Une frustration due à une privation de liberté où il faut forcément revoir ses habitudes, ce qui n’est pas une mince affaire pour les jeunes. Khalifa Diagne : «Dans la stratégie, l’essentiel des mesures impactent les jeunes. Ils sont privés d’activités culturelles avec la fermeture des boîtes de nuit, d’activités sportives avec l’interdiction des navétanes, des compétitions nationales et des combats de lutte. Ils sont aussi traqués au niveau des plages. Le seul terrain qu’on leur a cédé, c’est le secteur éducatif. Or, les jeunes après les activités éducatives et professionnelles, ont besoin d’évacuer leur trop plein d’énergie, de « décompresser » pour utiliser leur jargon. Dans leur attitude, de la même manière que les personnes âgées les accusent d’une absence d’empathie, eux aussi à leur tour, ils peuvent nourrir le même sentiment à l’égard de leurs anciens en cachant une frustration dont le fond est que ceux qui leur imposent ces restrictions et le couvre-feu, ont passé allègrement leur jeunesse et veulent aujourd’hui les priver de ce privilège. C’est pourquoi dans le processus de prise de décision dans le cadre de la lutte contre le covid-19, il est important de tenir compte des sciences sociales et d’éviter une médicalisation outrancière de la riposte parce que la question se gère également en dehors des cliniques.»

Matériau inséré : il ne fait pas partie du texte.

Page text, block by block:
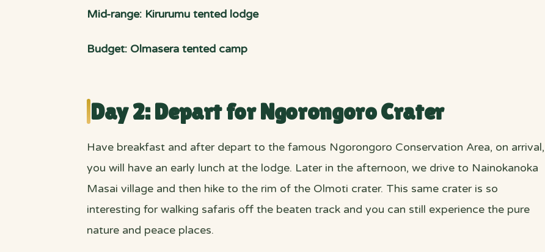
Mid-range: Kirurumu tented lodge
Budget: Olmasera tented camp
Day 2: Depart for Ngorongoro Crater
Have breakfast and after depart to the famous Ngorongoro Conservation Area, on arrival,
you will have an early lunch at the lodge. Later in the afternoon, we drive to Nainokanoka
Masai village and then hike to the rim of the Olmoti crater. This same crater is so
interesting for walking safaris off the beaten track and you can still experience the pure
nature and peace places.
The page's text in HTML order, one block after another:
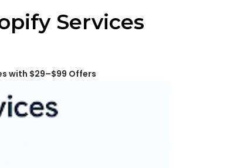
Services
with $29–$99 Offers
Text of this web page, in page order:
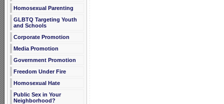
Homosexual Parenting
GLBTQ Targeting Youth
and Schools
Corporate Promotion
Media Promotion
Government Promotion
Freedom Under Fire
Homosexual Hate
Public Sex in Your
Neighborhood?
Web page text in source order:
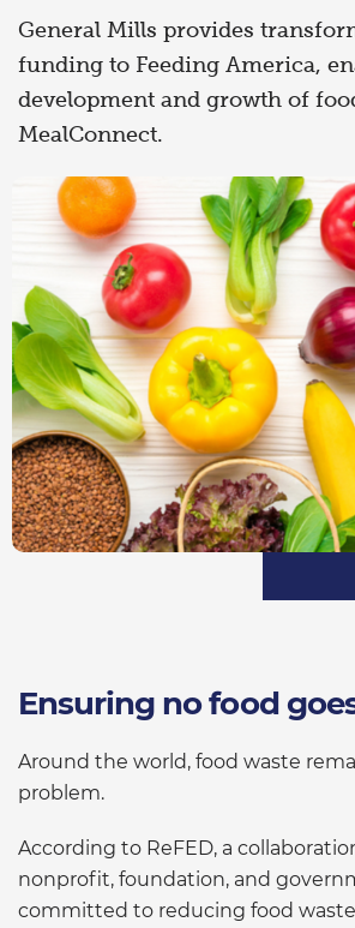
General Mills provides
funding to Feeding America,
development and growth of
MealConnect.
Ensuring no food
Around the world, food waste
problem.
According to ReFED, a
nonprofit, foundation, and
committed to reducing food waste
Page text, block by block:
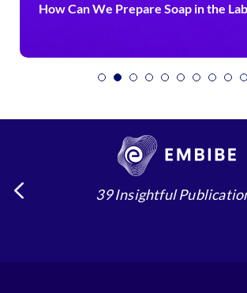
How Can We Prepare Soap in the
39 Insightful
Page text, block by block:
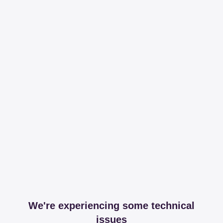
We're experiencing some technical
issues
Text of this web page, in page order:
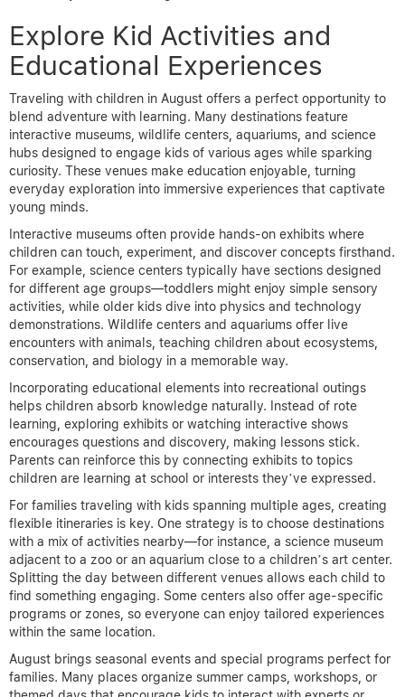
Explore Kid Activities and
Educational Experiences
Traveling with children in August offers a perfect opportunity to
blend adventure with learning. Many destinations feature
interactive museums, wildlife centers, aquariums, and science
hubs designed to engage kids of various ages while sparking
curiosity. These venues make education enjoyable, turning
everyday exploration into immersive experiences that captivate
young minds.
Interactive museums often provide hands-on exhibits where
children can touch, experiment, and discover concepts firsthand.
For example, science centers typically have sections designed
for different age groups—toddlers might enjoy simple sensory
activities, while older kids dive into physics and technology
demonstrations. Wildlife centers and aquariums offer live
encounters with animals, teaching children about ecosystems,
conservation, and biology in a memorable way.
Incorporating educational elements into recreational outings
helps children absorb knowledge naturally. Instead of rote
learning, exploring exhibits or watching interactive shows
encourages questions and discovery, making lessons stick.
Parents can reinforce this by connecting exhibits to topics
children are learning at school or interests they’ve expressed.
For families traveling with kids spanning multiple ages, creating
flexible itineraries is key. One strategy is to choose destinations
with a mix of activities nearby—for instance, a science museum
adjacent to a zoo or an aquarium close to a children’s art center.
Splitting the day between different venues allows each child to
find something engaging. Some centers also offer age-specific
programs or zones, so everyone can enjoy tailored experiences
within the same location.
August brings seasonal events and special programs perfect for
families. Many places organize summer camps, workshops, or
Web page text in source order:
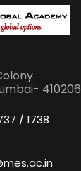
410206
/ 1738
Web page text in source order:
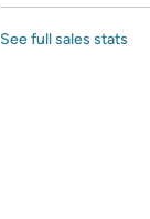
See full sales stats
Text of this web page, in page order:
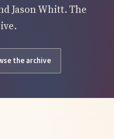
Jason Whitt. The
the archive
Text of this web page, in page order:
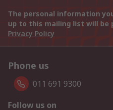
The personal information
up to this mailing list will be
Privacy Policy
Phone us
011 691 9300
Follow us on
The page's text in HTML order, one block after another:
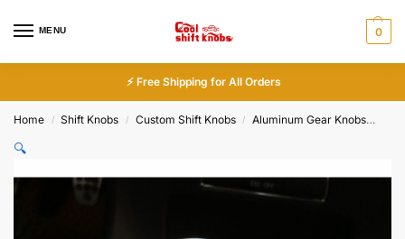
MENU 0
⚡ Free Shipping for All Orders
Home / Shift Knobs / Custom Shift Knobs / Aluminum Gear Knobs
🔍
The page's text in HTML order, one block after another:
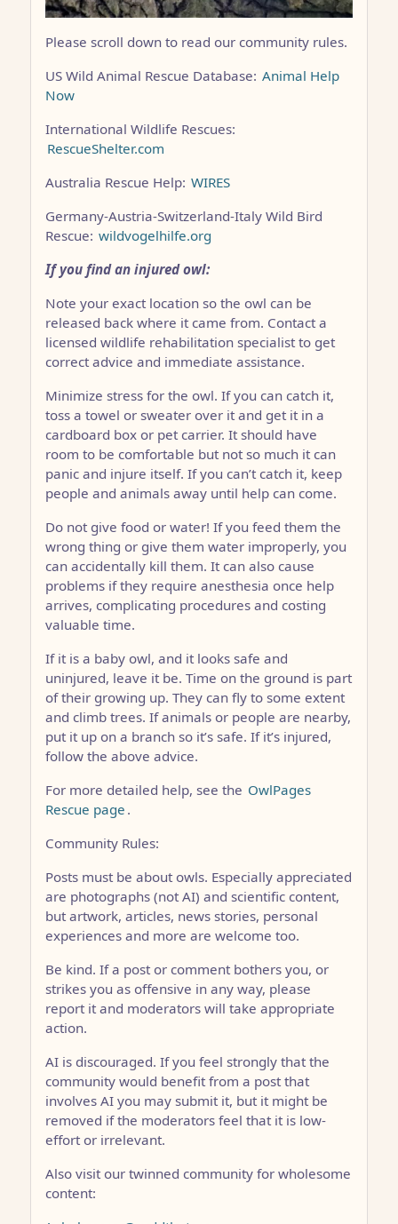
Please scroll down to read our community rules.
US Wild Animal Rescue Database: Animal Help
Now
International Wildlife Rescues:
RescueShelter.com
Australia Rescue Help: WIRES
Germany-Austria-Switzerland-Italy Wild Bird
Rescue: wildvogelhilfe.org
If you find an injured owl:
Note your exact location so the owl can be
released back where it came from. Contact a
licensed wildlife rehabilitation specialist to get
correct advice and immediate assistance.
Minimize stress for the owl. If you can catch it,
toss a towel or sweater over it and get it in a
cardboard box or pet carrier. It should have
room to be comfortable but not so much it can
panic and injure itself. If you can’t catch it, keep
people and animals away until help can come.
Do not give food or water! If you feed them the
wrong thing or give them water improperly, you
can accidentally kill them. It can also cause
problems if they require anesthesia once help
arrives, complicating procedures and costing
valuable time.
If it is a baby owl, and it looks safe and
uninjured, leave it be. Time on the ground is part
of their growing up. They can fly to some extent
and climb trees. If animals or people are nearby,
put it up on a branch so it’s safe. If it’s injured,
follow the above advice.
For more detailed help, see the OwlPages
Rescue page .
Community Rules:
Posts must be about owls. Especially appreciated
are photographs (not AI) and scientific content,
but artwork, articles, news stories, personal
experiences and more are welcome too.
Be kind. If a post or comment bothers you, or
strikes you as offensive in any way, please
report it and moderators will take appropriate
action.
AI is discouraged. If you feel strongly that the
community would benefit from a post that
involves AI you may submit it, but it might be
removed if the moderators feel that it is low-
effort or irrelevant.
Also visit our twinned community for wholesome
content:
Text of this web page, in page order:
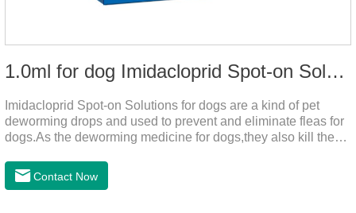
1.0ml for dog Imidacloprid Spot-on Solutions
Imidacloprid Spot-on Solutions for dogs are a kind of pet
deworming drops and used to prevent and eliminate fleas for
dogs.As the deworming medicine for dogs,they also kill the
treated animal.
Contact Now
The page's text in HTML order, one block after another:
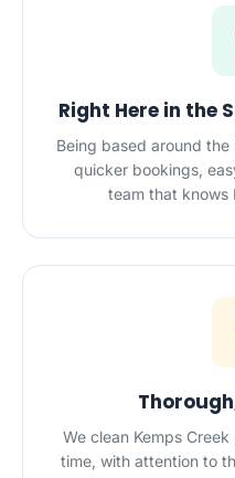
Right Here in the
Being based around
quicker bookings,
team that knows
We clean Kemps
time, with attention to
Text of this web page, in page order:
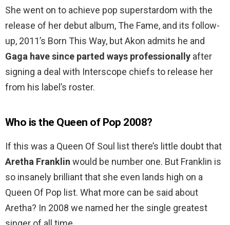
She went on to achieve pop superstardom with the
release of her debut album, The Fame, and its follow-
up, 2011’s Born This Way, but Akon admits he and
Gaga have since parted ways professionally after
signing a deal with Interscope chiefs to release her
from his label’s roster.
Who is the Queen of Pop 2008?
If this was a Queen Of Soul list there’s little doubt that
Aretha Franklin would be number one. But Franklin is
so insanely brilliant that she even lands high on a
Queen Of Pop list. What more can be said about
Aretha? In 2008 we named her the single greatest
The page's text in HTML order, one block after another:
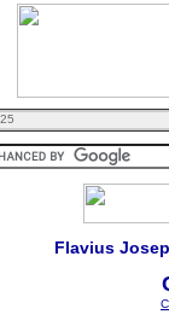
Flavius
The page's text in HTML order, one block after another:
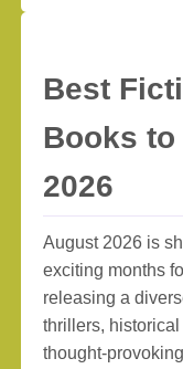
Best
Books
2026
August 2026 is
exciting months
releasing a
thrillers,
thought-
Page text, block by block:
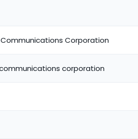
Corporation
corporation
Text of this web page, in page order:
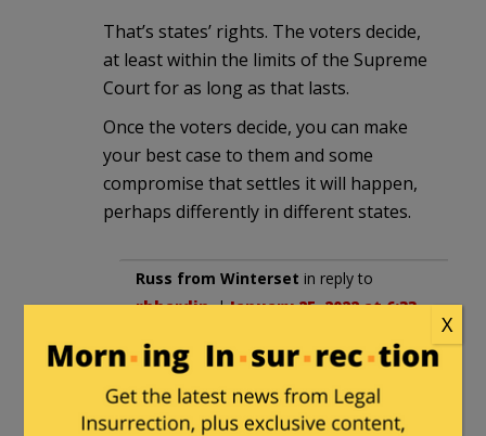
That’s states’ rights. The voters decide,
at least within the limits of the Supreme
Court for as long as that lasts.
Once the voters decide, you can make
your best case to them and some
compromise that settles it will happen,
perhaps differently in different states.
Russ from Winterset in reply to
rhhardin. |January 25, 2022 at 6:33
Not to be “that guy”, but how did
that concept of trusting the state’s
X
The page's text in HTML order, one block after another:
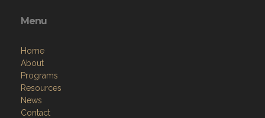
Menu
Home
About
Programs
Resources
News
Contact
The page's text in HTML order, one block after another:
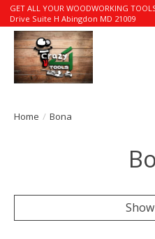
GET ALL YOUR WOODWORKING
Drive Suite H Abingdon MD 21009
Home / Bona
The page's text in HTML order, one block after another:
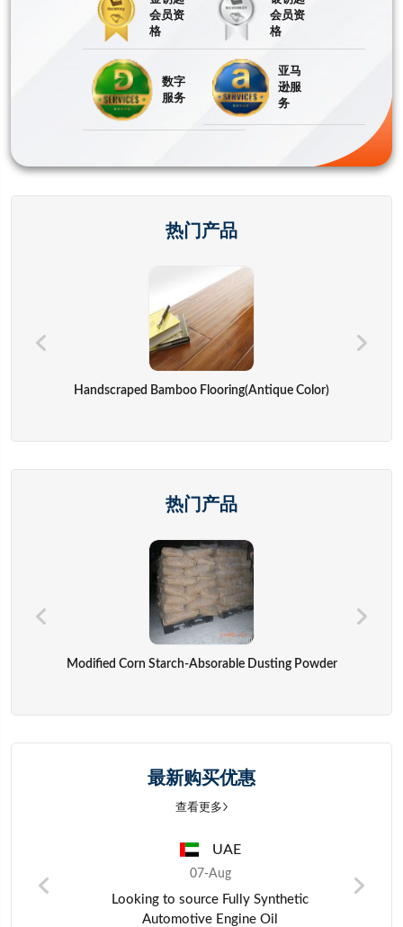
会员资
格
会员资
格
数字
服务
亚马
逊服
务
热门产品
Handscraped Bamboo Flooring(Antique Color)
热门产品
Modified Corn Starch-Absorable Dusting Powder
最新购买优惠
查看更多
UAE
07-Aug
Looking to source Fully Synthetic
Automotive Engine Oil
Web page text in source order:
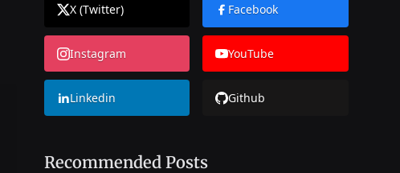
X (Twitter) Facebook
Instagram YouTube
Linkedin Github
Recommended Posts
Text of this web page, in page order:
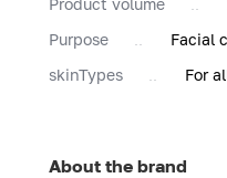
Purpose
Facial
skinTypes
For
About the brand
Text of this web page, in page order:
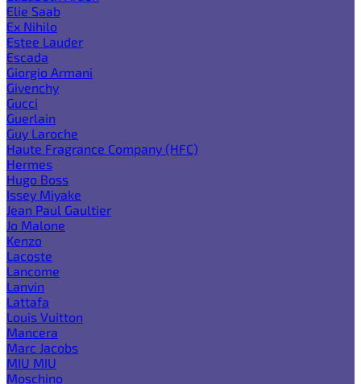
Elie Saab
Ex Nihilo
Estee Lauder
Escada
Giorgio Armani
Givenchy
Gucci
Guerlain
Guy Laroche
Haute Fragrance Company (HFC)
Hermes
Hugo Boss
Issey Miyake
Jean Paul Gaultier
Jo Malone
Kenzo
Lacoste
Lancome
Lanvin
Lattafa
Louis Vuitton
Mancera
Marc Jacobs
MIU MIU
Moschino
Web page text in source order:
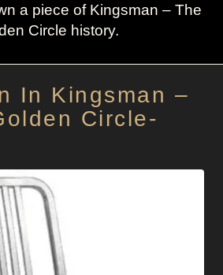
a piece of Kingsman – The
Circle history.
In Kingsman –
Circle-
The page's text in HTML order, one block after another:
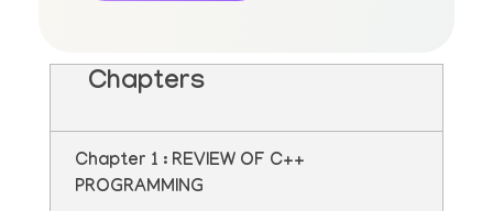
Chapters
Chapter 1 : REVIEW OF C++
PROGRAMMING

En plus de la frustration, le manque de communication, perçu comme un manque de respect de l’Etat à ses administrés. «La communication, elle n’a été qu’institutionnelle, on n’a pas noté une vraie communication sociale avec l’usage de supports comme ceux des relais communautaires, des Imams, entre autres, il y a une impression d’être face à une mesure très verticale, coercitive et que les jeunes ont exprimé leur ras-le-bol par rapport à cette mesure, sans parler de ceux-là qui ont leur activité de production la nuit et qui se sont sentis plus ou moins lésés», explique le sociologue Djiby Diakhaté, qui ajoute que les désagréments notés surtout chez ceux qui ont du mal à rallier leur maison «ont augmenté le mécontentement, le désarroi et cela a créé la situation que nous avons vue dans la nuit du mercredi.»